- Exercise directions: Lines of the records that hold the word "about" are to be counted; give the number and nothing more.

- Extracted data:

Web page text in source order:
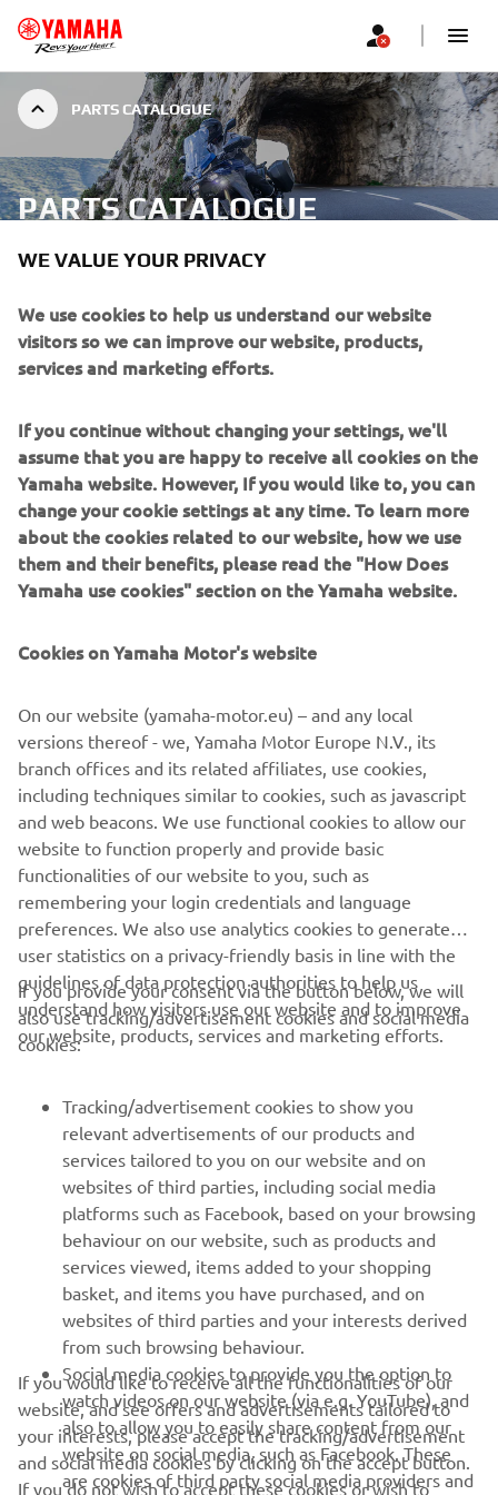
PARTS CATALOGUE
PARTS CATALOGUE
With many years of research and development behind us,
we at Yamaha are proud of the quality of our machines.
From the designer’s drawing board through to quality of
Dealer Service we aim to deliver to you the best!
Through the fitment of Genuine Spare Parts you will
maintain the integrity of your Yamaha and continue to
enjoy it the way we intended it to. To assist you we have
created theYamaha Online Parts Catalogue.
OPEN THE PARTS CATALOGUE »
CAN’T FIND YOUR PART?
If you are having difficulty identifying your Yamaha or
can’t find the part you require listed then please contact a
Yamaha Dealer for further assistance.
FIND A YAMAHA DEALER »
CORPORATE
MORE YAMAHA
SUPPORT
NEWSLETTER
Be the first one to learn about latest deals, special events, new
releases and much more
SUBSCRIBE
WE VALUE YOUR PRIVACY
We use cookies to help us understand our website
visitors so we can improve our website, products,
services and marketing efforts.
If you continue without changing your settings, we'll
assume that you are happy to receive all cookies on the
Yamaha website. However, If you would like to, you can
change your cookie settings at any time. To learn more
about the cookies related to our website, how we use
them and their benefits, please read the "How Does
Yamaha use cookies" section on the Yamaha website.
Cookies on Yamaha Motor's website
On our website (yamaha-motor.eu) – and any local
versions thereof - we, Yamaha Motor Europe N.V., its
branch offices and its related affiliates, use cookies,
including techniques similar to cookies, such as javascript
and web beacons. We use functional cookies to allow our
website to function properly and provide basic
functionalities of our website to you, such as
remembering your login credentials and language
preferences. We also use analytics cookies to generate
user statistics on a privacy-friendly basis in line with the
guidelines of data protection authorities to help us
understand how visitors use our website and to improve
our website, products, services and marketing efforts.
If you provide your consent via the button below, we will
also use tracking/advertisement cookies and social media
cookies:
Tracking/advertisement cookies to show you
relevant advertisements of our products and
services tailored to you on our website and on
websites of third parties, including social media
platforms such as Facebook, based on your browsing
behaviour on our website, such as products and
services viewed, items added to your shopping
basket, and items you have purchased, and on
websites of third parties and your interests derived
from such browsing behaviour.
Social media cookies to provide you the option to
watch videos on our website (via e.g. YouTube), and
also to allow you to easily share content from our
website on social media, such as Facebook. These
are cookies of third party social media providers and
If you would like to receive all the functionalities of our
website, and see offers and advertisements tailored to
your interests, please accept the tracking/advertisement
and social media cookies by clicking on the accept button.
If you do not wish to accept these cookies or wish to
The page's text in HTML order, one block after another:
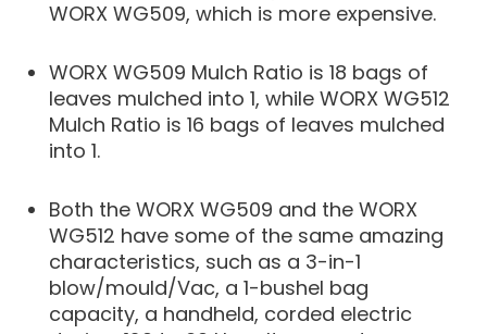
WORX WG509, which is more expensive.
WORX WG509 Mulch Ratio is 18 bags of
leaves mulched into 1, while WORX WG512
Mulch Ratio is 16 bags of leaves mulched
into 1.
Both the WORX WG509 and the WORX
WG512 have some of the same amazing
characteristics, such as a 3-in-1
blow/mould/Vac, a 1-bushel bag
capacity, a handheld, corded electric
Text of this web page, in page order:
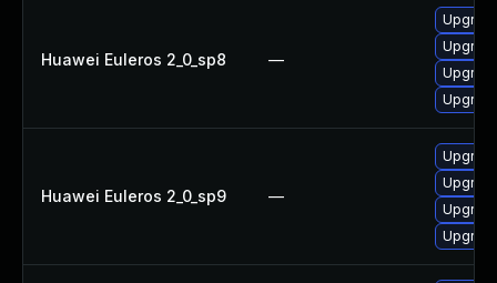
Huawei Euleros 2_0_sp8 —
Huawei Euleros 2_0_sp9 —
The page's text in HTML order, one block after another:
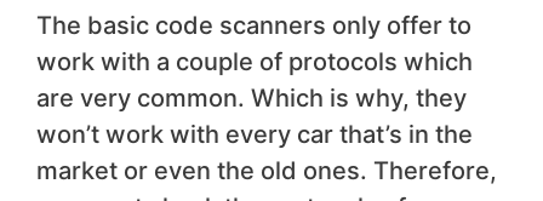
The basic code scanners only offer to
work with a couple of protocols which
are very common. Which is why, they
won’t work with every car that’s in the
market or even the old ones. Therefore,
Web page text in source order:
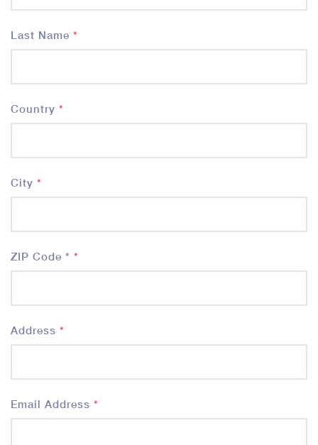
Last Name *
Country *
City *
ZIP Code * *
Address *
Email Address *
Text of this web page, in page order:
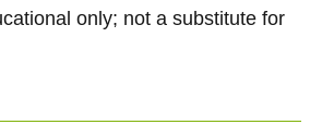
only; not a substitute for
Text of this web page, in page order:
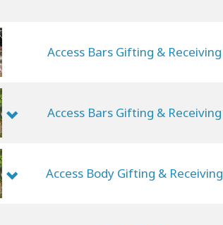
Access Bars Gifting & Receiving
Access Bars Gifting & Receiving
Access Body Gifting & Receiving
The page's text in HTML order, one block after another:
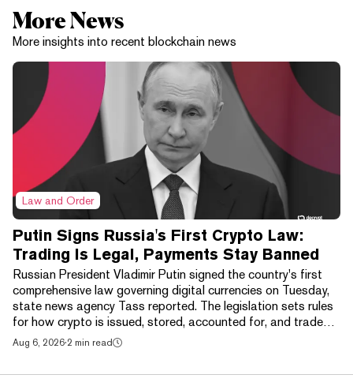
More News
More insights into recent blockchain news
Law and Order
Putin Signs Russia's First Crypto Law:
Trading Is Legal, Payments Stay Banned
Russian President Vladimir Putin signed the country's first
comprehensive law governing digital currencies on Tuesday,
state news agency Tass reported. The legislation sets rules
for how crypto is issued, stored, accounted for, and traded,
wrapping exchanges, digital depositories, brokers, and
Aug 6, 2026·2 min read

- Answer: 2